Clarifying Questions (ask before designing)
| Question | Why it matters |
|---|---|
| Which of these is highest priority: Rule engine, Stacking policies, Redemption limits (atomic counter)? | Forces scope negotiation — senior candidates trim before drawing boxes. |
| What scale should we design for — DAU, QPS, data volume? | Drives every capacity decision; shows structured thinking. |
| What are the read vs write patterns on the critical path? | Determines caching, DB choice, and replication topology. |
| What consistency and durability guarantees are required? | Separates strong-consistency paths from eventual ones — a senior differentiator. |
Scope
In scope
- Rule engine
- Stacking policies
- Redemption limits (atomic counter)
- Coupon code generation
- Capacity estimation with shown math
Out of scope (state explicitly)
- Full catalog/search infrastructure (#12)
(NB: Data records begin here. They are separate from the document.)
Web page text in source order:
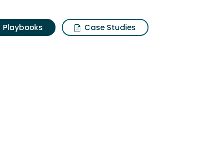
Playbooks
Case Studies
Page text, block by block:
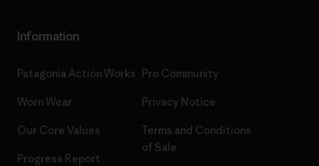
Information
Patagonia Action Works
Worn Wear
Our Core Values
Progress Report
Pro Community
Privacy Notice
Terms and Conditions
of Sale
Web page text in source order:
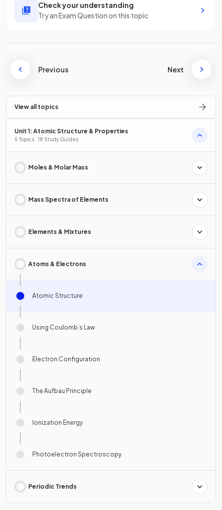
Check your understanding
Try an Exam Question on this topic
Previous Next
View all topics
Unit 1: Atomic Structure & Properties
5 Topics · 18 Study Guides
Moles & Molar Mass
Mass Spectra of Elements
Elements & Mixtures
Atoms & Electrons
Atomic Structure
Using Coulomb’s Law
Electron Configuration
The Aufbau Principle
Ionization Energy
Photoelectron Spectroscopy
Periodic Trends
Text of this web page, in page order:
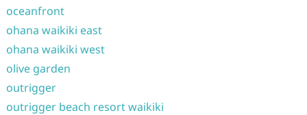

- Payment checkout flow (#24)
- Fraud and abuse ML pipelines
Assumptions
- Clarify scale (DAU, QPS, data volume) for coupon discount engine in the first 5 minutes
- Standard reliability target 99.9%–99.99% unless problem implies higher (payments, booking)
- Managed cloud services (RDS, S3, Kafka, Redis) are acceptable building blocks
These foundational concepts underpin the patterns used in this problem. Review them before deep-diving into component-level trade-offs.
- Create coupons: Percentage off, fixed amount, BOGO, free shipping, tiered discounts
- Apply coupons: Validate and apply coupon code at checkout
- Auto-apply promotions: Automatic discounts (site-wide sales, category discounts) without code
- Stacking rules: Define which coupons can combine (stackable vs exclusive)
- Eligibility rules: Target by user segment, purchase history, cart value, product category, first-time buyer
- Usage limits: Per-coupon limit (10,000 total), per-user limit (1 per customer), time-bound
- Coupon generation: Bulk generate unique codes for campaigns (100K codes)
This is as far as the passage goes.